Daha fazla dinlemek istemedim. Yüz ifademi düzeltip düşündüm. Bunlar nasıl sözlerdi böyle. Bu dünyada kimseye güvenmeyeceksin diye boşuna dememişler.
Diğer merdivenleri ses yaparak inmeye başladım. Onların tarafına bakmadan hızla yanlarından geçtim.
Yemekhanenin kapısına yaklaşmıştım ki Elif'in ismimi seslendiğini duydum.
Arkamı döndüm ve Elif'e baktım. Hızlı adımlarla yanıma geliyordu. Takmayarak yürümeye devam ettim.
Birkaç saniye sonra Elif'in elimi omzumda hissedince durdum ve yüzümü Elif'e döndüm. Bir eli omzumda bana bakmış tebessüm ediyordu. "Ne yapıyorsun Defne"
Şuna bak ya demin arkadaşlarıyla birlikte benim dedikodumu yapan o değilmiş gibi birde bana 'ilgili yakın arkadaş' rolü yapıyor pes doğrusu.
"İyi" diyerek kolunu ittirdim. Ve yemekhaneye girdim. O da arkamdan geliyordu. Buzdolabını açtım ve atıştıracak birşeyler varmı diye bakındım. Gözüme çarpan peyniri alıp tezgahın üzerine bıraktım.
Dolabın kapağını kapatıp ekmek varmı diye kutuya baktım. Neyse ki ekmekte vardı. Bu gün çok şanslıydım yoksa yemekhanede bırak peyniri ekmek bile bulunmazdı.
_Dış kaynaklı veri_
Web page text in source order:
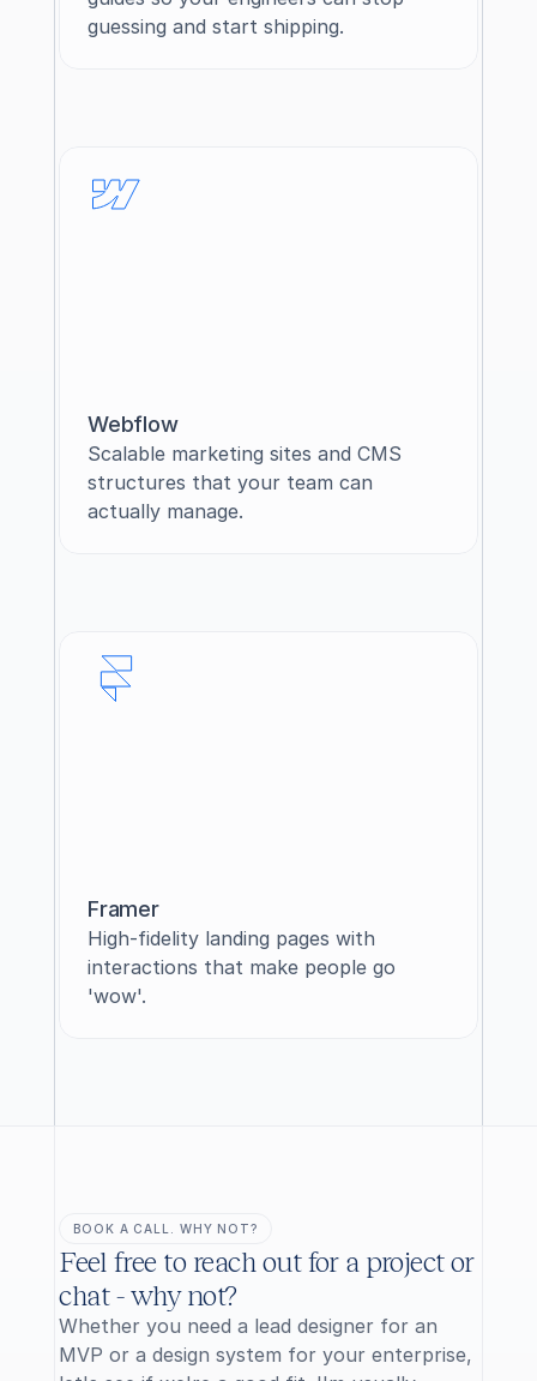
guessing and start shipping.
Webflow
Scalable marketing sites and CMS
structures that your team can
actually manage.
Framer
High-fidelity landing pages with
interactions that make people go
'wow'.
BOOK A CALL. WHY NOT?
Feel free to reach out for a project or
chat - why not?
Whether you need a lead designer for an
MVP or a design system for your enterprise,
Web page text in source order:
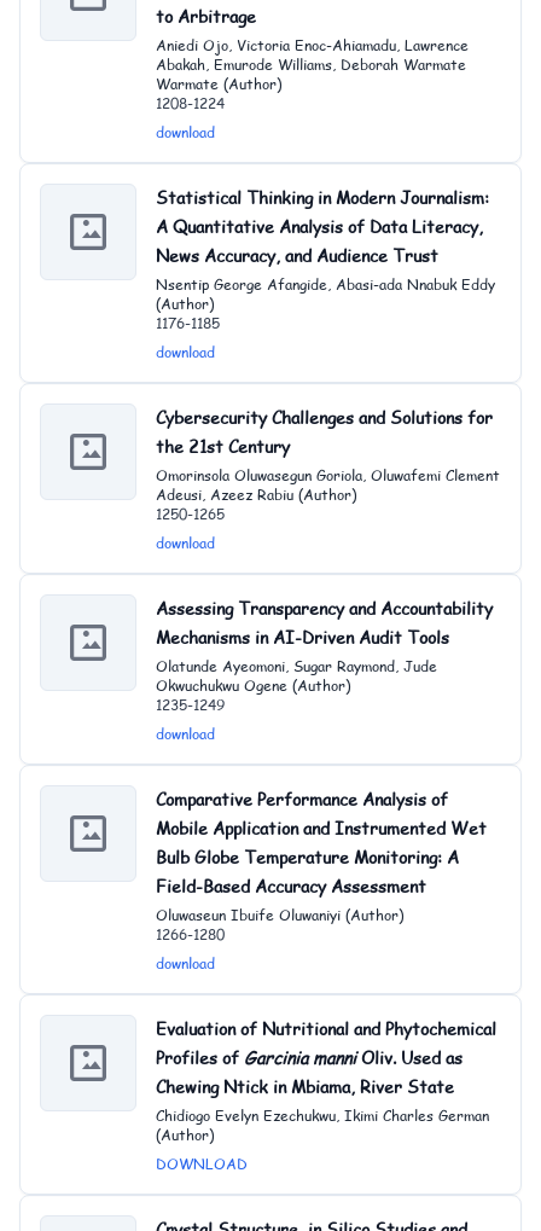
to Arbitrage
Aniedi Ojo, Victoria Enoc-Ahiamadu, Lawrence
Abakah, Emurode Williams, Deborah Warmate
Warmate (Author)
1208-1224
download
Statistical Thinking in Modern Journalism:
A Quantitative Analysis of Data Literacy,
News Accuracy, and Audience Trust
Nsentip George Afangide, Abasi-ada Nnabuk Eddy
(Author)
1176-1185
download
Cybersecurity Challenges and Solutions for
the 21st Century
Omorinsola Oluwasegun Goriola, Oluwafemi Clement
Adeusi, Azeez Rabiu (Author)
1250-1265
download
Assessing Transparency and Accountability
Mechanisms in AI-Driven Audit Tools
Olatunde Ayeomoni, Sugar Raymond, Jude
Okwuchukwu Ogene (Author)
1235-1249
download
Comparative Performance Analysis of
Mobile Application and Instrumented Wet
Bulb Globe Temperature Monitoring: A
Field-Based Accuracy Assessment
Oluwaseun Ibuife Oluwaniyi (Author)
1266-1280
download
Evaluation of Nutritional and Phytochemical
Profiles of GarciniamanniOliv. Used as
Chewing Ntick in Mbiama, River State
Chidiogo Evelyn Ezechukwu, Ikimi Charles German
(Author)
DOWNLOAD

Ekmeği de tezgahın üzerine bırakıp bıçak aramaya başladım. Bıçak ararken göz ucuyla Elif'e baktığımda bir kenarda beni seyrediyordu.
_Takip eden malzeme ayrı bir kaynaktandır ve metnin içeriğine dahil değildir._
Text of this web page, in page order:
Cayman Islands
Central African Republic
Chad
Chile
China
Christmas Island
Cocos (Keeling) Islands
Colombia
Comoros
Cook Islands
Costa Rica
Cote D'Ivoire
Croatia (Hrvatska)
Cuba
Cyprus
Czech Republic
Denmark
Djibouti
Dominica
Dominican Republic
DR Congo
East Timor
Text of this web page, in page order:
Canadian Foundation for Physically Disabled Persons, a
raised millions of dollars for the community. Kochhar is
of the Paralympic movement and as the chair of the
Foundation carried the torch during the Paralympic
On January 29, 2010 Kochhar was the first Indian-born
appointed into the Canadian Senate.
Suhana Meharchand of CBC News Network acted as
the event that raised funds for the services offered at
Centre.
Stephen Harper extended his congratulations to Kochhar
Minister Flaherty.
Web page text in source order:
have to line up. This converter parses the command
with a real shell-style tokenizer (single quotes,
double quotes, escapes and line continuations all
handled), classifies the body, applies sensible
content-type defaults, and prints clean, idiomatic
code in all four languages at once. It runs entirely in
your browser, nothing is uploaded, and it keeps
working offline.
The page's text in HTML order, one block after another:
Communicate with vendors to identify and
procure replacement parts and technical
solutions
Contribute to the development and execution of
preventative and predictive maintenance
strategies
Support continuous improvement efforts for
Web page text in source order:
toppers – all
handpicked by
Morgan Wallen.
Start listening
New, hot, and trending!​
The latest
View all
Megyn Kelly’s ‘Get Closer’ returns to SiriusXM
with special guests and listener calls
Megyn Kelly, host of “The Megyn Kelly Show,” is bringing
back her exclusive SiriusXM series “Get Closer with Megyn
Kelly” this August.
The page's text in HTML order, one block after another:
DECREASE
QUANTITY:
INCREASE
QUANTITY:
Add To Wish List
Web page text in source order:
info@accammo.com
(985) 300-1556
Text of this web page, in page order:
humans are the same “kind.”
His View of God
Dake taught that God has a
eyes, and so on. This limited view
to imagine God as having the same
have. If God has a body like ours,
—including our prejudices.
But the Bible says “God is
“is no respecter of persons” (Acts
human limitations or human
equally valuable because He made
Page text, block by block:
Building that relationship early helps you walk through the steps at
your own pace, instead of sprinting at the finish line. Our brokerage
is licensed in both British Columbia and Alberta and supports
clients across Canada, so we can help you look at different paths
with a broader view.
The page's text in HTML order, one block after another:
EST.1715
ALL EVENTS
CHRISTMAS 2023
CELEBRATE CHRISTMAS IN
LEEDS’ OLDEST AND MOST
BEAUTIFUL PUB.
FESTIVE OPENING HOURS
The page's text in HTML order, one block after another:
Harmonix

En sonunda bıçağı çekmecenin en dibinde bulunca rahat bir nefes aldım.
Ekmeğin içini açıp peyniri güzelce içine koyup kapattım. Kalan peyniri buzdolabına geri koyduğumda Elif konuşmaya başladı.
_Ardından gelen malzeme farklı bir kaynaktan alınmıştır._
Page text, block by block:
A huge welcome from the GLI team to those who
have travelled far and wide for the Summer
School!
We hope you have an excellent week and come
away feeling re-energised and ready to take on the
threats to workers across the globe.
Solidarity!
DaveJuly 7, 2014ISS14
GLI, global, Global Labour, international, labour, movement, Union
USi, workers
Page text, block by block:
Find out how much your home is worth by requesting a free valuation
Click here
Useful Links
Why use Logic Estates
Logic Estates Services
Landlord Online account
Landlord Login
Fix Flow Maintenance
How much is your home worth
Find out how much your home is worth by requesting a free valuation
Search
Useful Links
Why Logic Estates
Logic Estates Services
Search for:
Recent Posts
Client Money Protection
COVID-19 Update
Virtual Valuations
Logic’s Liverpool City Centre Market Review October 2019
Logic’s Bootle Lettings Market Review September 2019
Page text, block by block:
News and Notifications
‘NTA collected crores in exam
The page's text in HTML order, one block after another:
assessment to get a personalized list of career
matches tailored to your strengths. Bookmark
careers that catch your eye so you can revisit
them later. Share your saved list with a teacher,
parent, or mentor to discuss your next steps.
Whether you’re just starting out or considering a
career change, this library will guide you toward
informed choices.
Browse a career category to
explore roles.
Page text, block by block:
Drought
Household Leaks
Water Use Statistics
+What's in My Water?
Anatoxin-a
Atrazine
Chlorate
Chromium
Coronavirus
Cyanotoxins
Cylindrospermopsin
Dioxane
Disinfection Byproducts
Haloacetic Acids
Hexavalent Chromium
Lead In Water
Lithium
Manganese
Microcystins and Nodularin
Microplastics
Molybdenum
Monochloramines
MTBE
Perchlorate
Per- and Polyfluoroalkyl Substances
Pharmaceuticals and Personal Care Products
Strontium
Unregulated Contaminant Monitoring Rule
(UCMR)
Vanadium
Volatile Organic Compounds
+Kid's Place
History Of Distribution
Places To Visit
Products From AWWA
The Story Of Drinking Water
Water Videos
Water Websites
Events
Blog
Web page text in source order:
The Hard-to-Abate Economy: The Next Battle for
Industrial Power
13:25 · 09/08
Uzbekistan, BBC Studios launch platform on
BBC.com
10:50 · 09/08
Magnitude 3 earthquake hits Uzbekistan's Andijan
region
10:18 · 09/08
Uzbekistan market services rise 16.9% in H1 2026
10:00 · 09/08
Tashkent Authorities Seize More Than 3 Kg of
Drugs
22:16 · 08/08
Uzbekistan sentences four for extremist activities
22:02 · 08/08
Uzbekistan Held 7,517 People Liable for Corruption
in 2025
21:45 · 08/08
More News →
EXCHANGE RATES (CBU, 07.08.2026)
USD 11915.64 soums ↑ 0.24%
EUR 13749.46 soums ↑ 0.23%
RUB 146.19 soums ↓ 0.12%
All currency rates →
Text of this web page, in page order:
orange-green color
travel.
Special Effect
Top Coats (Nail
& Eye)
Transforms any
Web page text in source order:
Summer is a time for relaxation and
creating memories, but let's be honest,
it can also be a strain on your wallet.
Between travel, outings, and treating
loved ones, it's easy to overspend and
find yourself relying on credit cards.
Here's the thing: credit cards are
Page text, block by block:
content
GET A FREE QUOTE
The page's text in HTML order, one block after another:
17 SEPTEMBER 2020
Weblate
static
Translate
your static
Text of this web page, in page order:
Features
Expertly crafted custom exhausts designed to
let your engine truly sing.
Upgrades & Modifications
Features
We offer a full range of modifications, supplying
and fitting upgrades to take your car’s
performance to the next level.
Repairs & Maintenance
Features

"Defne ben bilmeden bir şey mi yaptım?"
Yok canım sen bir şey yapar mısın hiç? Ama ters cevap vermemeliyim her zaman ki gibi. Ne demişler 'dostunu yakın tut düşmanını daha da yakın' gerçi bende dost yok ama neyse.
"Yok ya beni biliyorsun. Acıkınca ve uykudan uyandırılınca böyle oluyorum"
Konuşmam bitince hafif bir tebessüm ettim. Yalan söylememiştim gerçekten de acıkınca ve uyandırılınca biraz(!) agrasif oluyorum. Tabi o da bir kaç kez denk geldi o halime.
"Tamam o zaman sen karnını doyur, bende artık yatayım geç oldu. İyi geceler"
"Sanada tatlım"
Elif yemekhaneden çıkınca rahatşamıştım. Sinir oluyorum iki yüzlü insanlara. Hem geliyor benle konuşuyor, bende kısa cevap verince kızıyor hanımefendi.
Asıl sen gıcıksın cadaloz, çıyan, aptal içimden saydırmayı bırakıp karnımı doyurmaya başladım.
******
Karnımı doyurduktan sonra sonra yanıma suyumu alarak tekrar odama çıkmaya başladım. Bu odada sadece ben kalıyordum. Oda küçüktü biraz ama bana yetiyor.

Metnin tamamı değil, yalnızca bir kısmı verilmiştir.